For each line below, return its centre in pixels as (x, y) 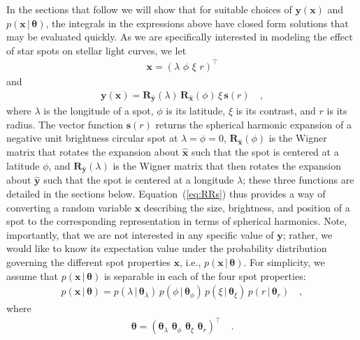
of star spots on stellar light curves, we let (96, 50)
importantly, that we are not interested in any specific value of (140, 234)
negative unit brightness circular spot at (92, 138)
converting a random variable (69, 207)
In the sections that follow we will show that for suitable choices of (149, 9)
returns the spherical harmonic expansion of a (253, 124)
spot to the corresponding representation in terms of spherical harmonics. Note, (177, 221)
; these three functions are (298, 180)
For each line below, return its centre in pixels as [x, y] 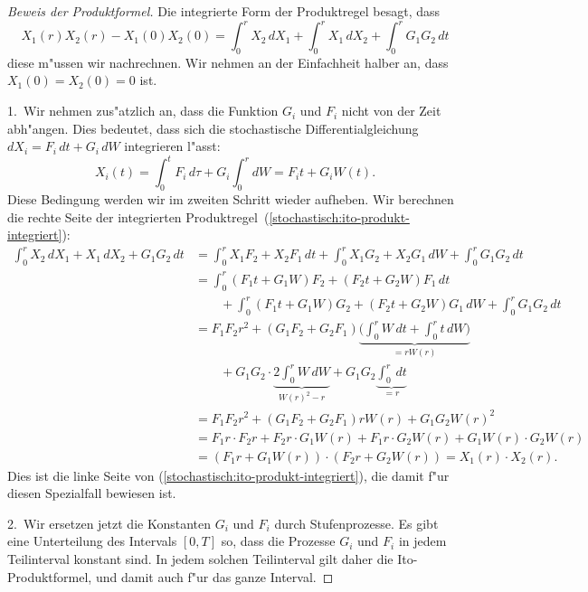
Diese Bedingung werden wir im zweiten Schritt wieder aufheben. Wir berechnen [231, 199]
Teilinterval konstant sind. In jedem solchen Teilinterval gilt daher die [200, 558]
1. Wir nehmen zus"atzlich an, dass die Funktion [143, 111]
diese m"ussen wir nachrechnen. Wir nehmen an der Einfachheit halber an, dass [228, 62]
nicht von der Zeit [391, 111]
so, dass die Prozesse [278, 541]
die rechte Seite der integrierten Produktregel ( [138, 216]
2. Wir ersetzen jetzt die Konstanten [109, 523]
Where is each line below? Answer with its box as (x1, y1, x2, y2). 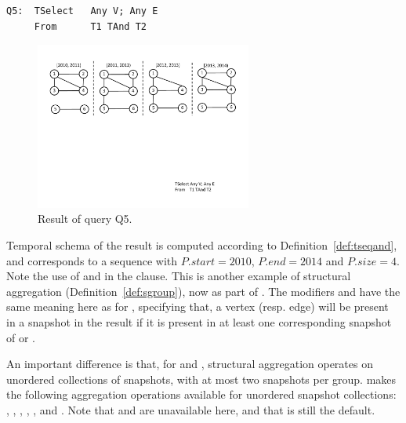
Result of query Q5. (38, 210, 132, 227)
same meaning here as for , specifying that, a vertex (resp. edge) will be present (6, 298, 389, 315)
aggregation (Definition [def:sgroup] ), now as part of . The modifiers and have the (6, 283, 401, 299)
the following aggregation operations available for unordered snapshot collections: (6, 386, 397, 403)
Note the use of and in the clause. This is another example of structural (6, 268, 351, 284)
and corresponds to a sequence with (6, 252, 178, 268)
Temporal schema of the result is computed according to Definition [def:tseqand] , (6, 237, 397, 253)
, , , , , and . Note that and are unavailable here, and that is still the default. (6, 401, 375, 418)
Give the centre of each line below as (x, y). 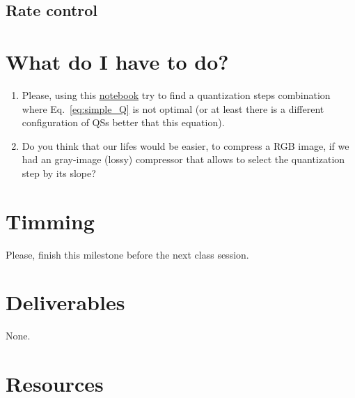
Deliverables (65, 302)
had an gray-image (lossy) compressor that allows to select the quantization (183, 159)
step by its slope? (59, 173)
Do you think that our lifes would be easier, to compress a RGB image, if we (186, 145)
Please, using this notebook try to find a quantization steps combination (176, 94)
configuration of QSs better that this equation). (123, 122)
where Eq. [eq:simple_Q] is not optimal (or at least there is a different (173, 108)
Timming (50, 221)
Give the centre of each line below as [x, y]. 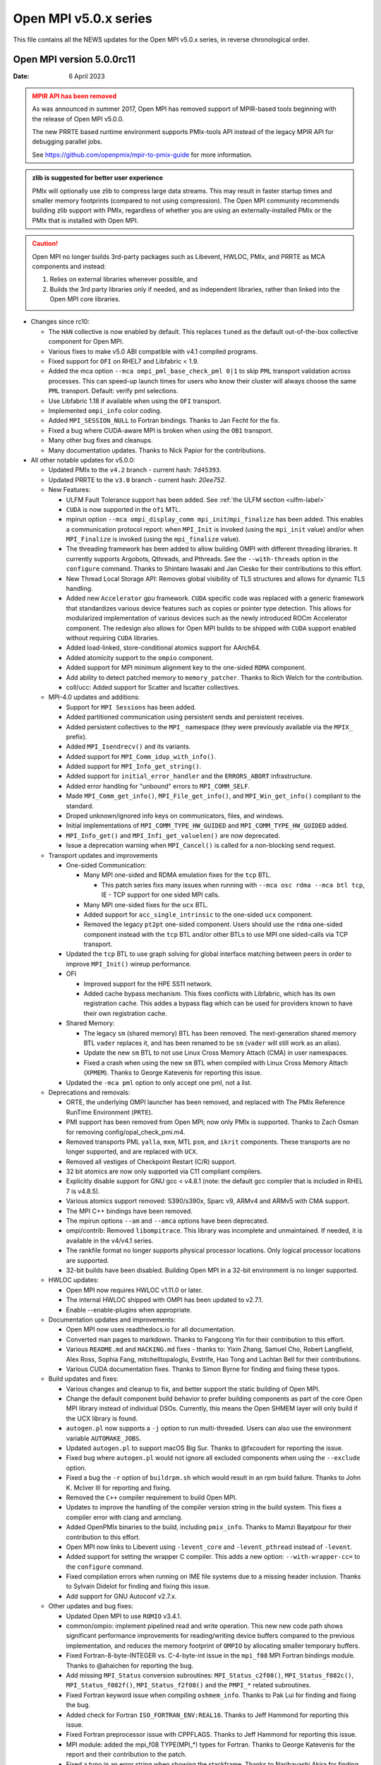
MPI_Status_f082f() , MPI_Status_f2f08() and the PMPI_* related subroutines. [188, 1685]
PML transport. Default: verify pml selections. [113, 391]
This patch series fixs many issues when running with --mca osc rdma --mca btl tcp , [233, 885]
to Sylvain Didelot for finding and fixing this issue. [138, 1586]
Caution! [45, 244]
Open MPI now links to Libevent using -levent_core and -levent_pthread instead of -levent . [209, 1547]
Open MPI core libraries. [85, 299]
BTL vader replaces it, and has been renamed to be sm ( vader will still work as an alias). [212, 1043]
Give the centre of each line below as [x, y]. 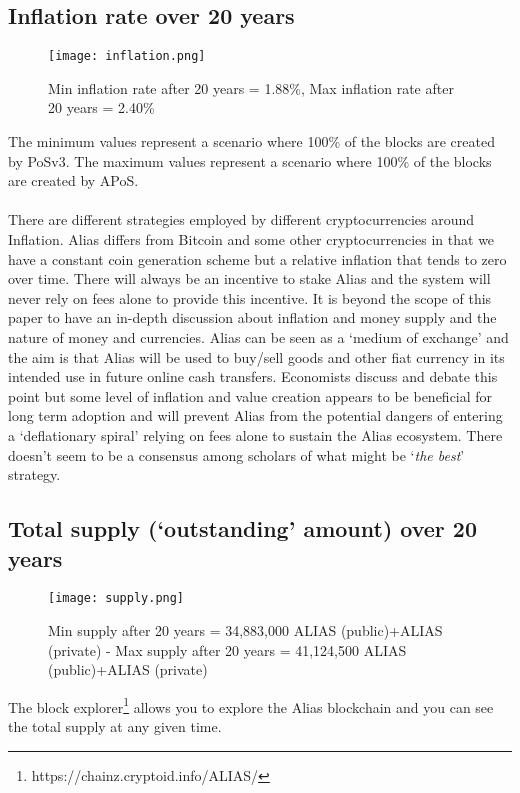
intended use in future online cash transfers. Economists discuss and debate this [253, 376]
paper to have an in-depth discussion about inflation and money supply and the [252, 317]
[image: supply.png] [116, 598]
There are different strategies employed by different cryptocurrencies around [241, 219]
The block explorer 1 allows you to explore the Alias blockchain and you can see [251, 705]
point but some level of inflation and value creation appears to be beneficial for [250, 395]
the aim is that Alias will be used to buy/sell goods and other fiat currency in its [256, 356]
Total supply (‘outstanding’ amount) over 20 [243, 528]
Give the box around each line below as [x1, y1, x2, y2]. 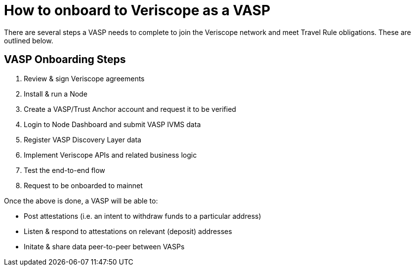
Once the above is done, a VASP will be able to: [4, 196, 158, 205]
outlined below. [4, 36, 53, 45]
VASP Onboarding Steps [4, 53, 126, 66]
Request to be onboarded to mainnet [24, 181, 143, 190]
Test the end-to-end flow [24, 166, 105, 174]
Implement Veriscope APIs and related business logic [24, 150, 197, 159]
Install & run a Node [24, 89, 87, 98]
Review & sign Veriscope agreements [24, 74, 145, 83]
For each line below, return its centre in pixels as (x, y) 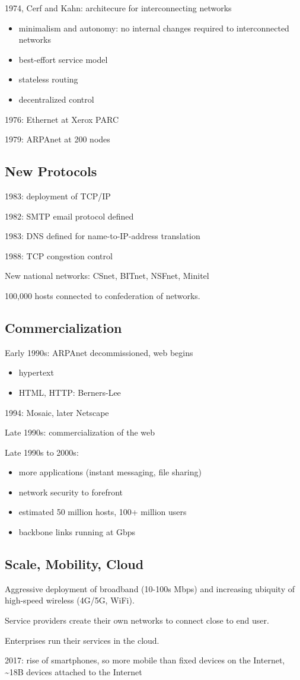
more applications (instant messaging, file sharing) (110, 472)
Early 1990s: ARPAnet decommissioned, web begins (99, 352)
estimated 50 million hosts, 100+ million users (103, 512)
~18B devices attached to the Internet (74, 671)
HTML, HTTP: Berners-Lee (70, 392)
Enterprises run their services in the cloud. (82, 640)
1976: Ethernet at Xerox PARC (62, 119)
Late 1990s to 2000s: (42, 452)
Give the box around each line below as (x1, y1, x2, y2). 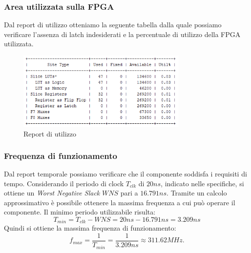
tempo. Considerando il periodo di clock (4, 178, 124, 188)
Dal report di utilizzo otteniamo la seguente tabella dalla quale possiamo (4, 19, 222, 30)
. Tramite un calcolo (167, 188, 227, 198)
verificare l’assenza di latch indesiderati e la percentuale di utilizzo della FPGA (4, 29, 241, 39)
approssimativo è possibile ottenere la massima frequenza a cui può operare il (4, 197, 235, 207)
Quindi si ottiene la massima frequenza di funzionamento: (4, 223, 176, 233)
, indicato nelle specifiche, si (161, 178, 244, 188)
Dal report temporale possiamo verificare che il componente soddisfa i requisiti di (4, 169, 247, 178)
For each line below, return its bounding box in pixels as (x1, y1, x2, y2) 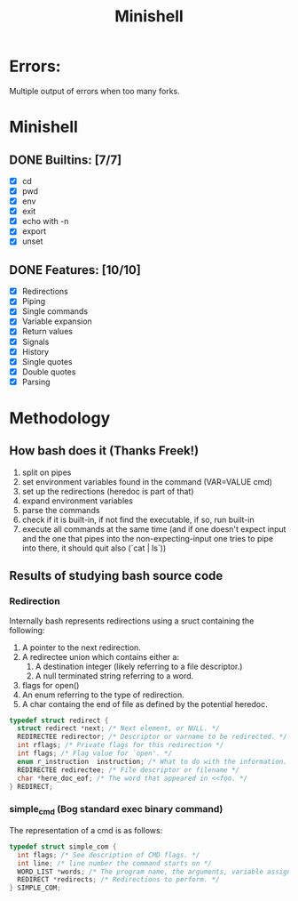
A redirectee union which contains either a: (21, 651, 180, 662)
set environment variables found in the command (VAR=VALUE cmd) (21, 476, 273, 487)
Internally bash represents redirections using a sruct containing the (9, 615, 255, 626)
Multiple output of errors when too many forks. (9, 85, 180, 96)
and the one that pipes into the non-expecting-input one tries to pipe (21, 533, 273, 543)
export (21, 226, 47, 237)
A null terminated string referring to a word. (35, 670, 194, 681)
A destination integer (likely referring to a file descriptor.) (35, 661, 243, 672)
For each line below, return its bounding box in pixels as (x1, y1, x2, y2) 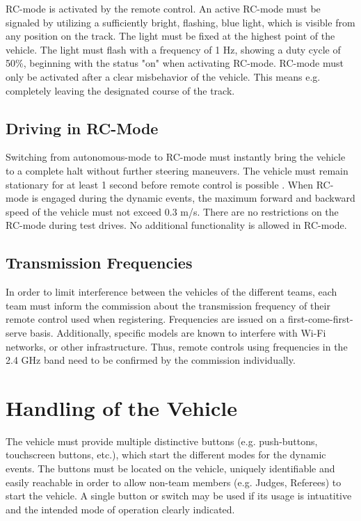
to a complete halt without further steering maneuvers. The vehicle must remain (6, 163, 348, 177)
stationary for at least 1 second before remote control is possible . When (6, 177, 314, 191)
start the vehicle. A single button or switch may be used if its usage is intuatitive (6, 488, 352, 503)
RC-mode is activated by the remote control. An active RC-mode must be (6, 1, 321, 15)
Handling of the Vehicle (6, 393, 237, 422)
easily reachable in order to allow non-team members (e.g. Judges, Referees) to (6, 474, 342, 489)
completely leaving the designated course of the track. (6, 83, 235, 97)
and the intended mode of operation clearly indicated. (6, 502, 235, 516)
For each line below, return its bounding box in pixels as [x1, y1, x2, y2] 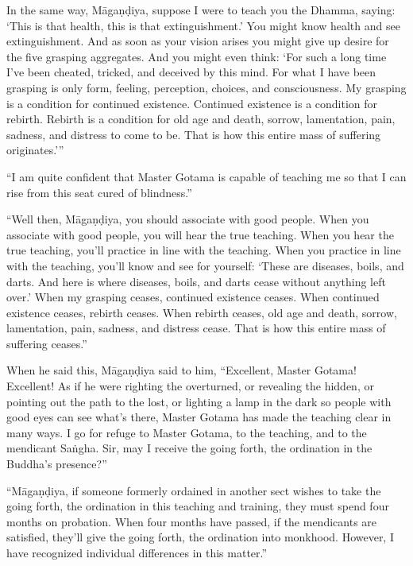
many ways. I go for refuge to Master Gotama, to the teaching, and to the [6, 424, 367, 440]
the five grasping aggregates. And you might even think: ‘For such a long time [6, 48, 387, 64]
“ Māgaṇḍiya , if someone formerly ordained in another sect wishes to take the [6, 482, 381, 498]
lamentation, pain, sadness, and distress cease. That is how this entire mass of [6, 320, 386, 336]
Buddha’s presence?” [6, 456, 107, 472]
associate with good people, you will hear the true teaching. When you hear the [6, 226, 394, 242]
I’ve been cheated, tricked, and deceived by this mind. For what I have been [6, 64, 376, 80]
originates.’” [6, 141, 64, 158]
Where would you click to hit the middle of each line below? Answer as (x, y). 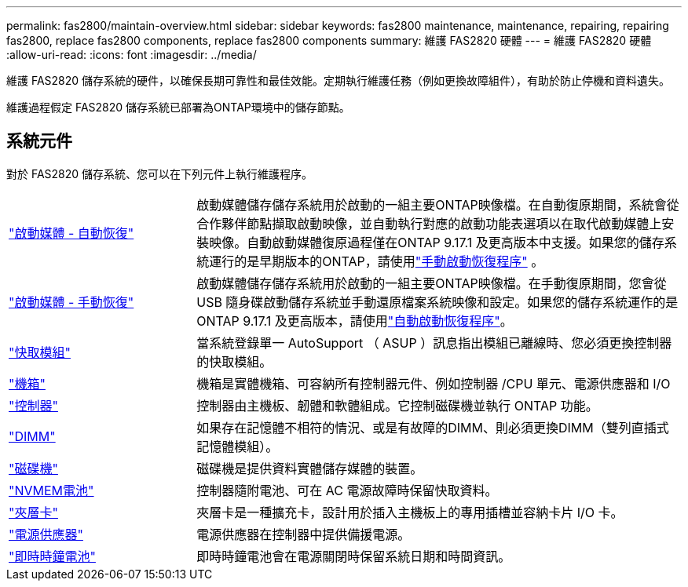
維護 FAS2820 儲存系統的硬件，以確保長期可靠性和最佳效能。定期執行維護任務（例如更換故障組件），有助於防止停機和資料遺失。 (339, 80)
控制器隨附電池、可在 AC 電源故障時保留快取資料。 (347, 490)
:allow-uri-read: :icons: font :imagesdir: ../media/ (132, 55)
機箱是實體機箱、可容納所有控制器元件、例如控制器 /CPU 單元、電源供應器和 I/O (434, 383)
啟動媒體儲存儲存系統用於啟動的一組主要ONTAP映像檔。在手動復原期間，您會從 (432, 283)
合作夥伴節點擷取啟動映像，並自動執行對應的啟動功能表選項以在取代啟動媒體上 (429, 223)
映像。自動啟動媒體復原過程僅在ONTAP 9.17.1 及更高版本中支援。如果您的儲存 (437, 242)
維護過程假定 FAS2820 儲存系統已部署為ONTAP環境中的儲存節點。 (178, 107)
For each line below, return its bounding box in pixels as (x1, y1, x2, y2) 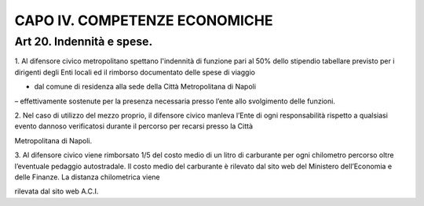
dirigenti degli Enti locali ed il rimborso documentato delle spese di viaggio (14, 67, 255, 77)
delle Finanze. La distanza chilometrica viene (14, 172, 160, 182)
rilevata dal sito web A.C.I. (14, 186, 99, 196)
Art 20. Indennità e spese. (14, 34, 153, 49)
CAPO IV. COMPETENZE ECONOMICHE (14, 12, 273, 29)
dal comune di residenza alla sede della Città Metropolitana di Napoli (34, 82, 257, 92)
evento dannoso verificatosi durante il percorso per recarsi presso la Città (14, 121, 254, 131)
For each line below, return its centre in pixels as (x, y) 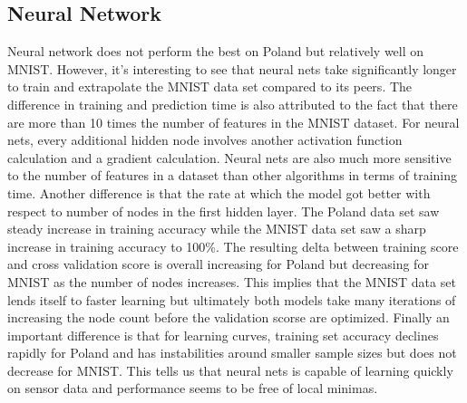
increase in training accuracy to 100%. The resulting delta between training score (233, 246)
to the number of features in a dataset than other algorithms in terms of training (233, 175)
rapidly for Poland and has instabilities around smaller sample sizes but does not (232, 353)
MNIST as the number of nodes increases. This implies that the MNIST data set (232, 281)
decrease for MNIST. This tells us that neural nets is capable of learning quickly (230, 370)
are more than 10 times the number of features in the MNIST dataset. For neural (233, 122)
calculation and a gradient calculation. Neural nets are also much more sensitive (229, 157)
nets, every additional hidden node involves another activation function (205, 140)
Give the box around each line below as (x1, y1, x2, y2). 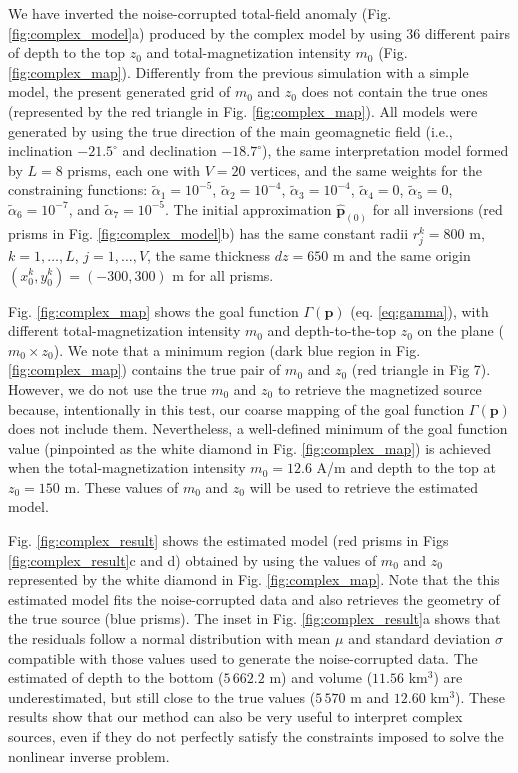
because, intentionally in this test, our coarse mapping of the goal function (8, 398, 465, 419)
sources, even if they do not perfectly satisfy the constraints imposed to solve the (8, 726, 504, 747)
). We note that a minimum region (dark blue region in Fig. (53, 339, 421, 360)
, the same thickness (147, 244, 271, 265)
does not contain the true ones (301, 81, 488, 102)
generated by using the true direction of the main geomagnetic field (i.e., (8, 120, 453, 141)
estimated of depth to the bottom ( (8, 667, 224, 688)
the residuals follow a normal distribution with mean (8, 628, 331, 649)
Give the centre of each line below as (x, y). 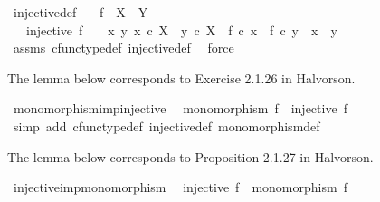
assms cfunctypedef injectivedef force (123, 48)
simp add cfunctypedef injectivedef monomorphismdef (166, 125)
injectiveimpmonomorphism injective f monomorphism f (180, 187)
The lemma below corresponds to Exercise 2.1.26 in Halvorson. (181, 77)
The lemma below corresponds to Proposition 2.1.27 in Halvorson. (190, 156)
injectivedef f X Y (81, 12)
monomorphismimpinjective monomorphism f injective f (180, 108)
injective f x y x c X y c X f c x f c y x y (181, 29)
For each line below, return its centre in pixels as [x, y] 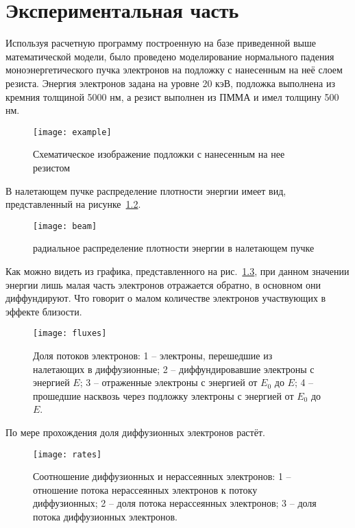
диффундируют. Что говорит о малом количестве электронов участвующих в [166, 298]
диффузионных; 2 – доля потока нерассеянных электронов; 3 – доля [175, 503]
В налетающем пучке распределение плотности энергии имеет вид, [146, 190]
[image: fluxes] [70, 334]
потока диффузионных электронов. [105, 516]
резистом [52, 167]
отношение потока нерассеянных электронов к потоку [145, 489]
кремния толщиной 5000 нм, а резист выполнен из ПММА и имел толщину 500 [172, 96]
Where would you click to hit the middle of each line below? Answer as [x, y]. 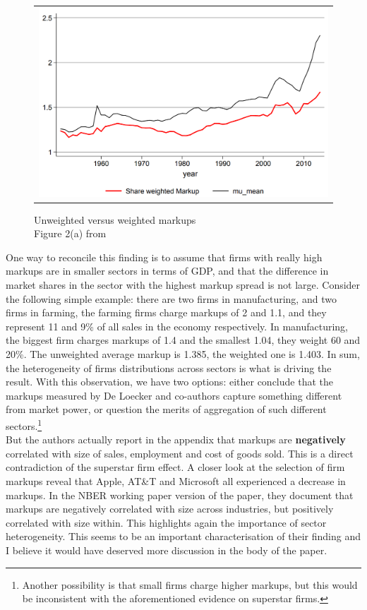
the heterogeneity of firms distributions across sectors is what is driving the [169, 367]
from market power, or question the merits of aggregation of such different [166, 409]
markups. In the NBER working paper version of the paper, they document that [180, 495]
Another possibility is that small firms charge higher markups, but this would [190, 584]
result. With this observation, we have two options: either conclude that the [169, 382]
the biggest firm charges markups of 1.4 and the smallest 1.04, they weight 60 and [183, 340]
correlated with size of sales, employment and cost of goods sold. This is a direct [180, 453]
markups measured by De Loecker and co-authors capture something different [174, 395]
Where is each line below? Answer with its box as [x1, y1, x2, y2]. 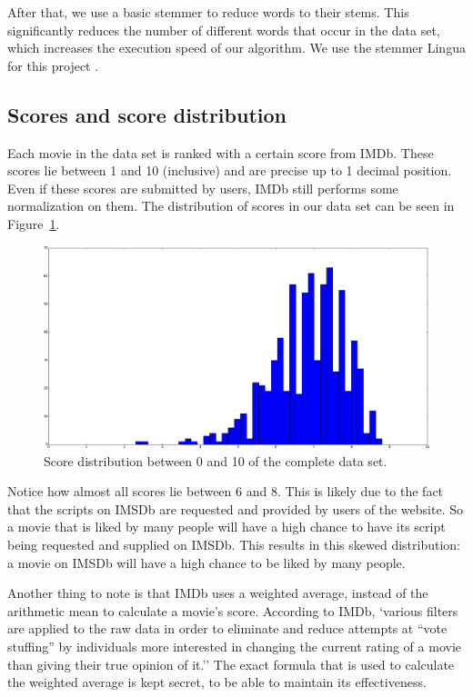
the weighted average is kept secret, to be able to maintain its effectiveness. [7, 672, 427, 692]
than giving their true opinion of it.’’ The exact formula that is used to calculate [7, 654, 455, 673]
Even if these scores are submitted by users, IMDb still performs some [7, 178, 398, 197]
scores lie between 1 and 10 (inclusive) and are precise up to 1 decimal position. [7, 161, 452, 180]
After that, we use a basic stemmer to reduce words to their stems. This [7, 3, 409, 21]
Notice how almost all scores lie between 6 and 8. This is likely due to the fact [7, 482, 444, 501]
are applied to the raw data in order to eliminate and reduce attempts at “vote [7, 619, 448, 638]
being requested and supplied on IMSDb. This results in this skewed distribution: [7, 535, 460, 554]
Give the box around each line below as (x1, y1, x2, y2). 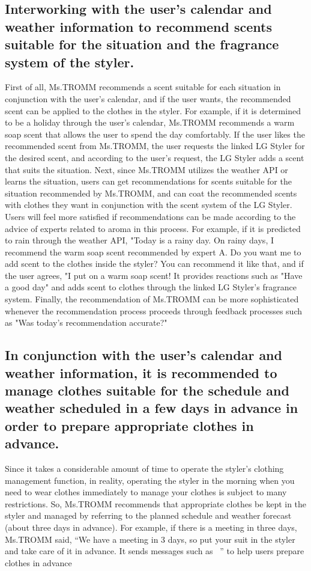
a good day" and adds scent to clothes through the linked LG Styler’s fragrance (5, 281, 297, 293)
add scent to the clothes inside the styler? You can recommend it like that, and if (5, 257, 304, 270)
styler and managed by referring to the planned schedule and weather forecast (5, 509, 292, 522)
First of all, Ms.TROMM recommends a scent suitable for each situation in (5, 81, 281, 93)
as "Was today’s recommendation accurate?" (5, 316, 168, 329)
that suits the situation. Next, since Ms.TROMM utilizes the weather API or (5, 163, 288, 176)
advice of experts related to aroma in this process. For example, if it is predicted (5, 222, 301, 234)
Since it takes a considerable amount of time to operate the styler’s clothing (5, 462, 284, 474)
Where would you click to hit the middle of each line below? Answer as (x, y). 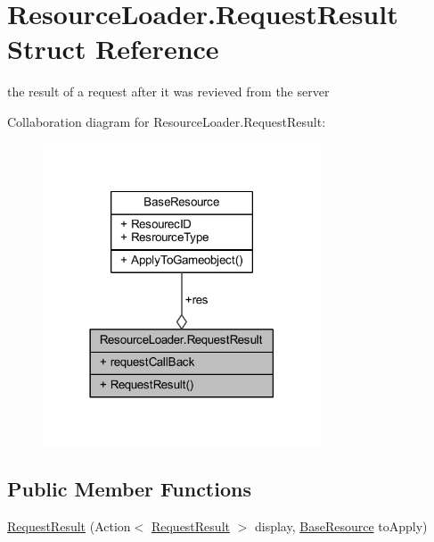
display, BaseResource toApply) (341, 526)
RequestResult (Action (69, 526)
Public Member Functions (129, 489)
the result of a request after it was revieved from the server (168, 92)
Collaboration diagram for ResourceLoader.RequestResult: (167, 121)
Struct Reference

# # # # #

**What is being asked:** For each line in the records that holds "Definition", show that line as it stands.

**Solution to this task:**
aggregation (Definition [def:sgroup] ), now as part of . The modifiers and have the (6, 283, 401, 299)
Temporal schema of the result is computed according to Definition [def:tseqand] , (6, 237, 397, 253)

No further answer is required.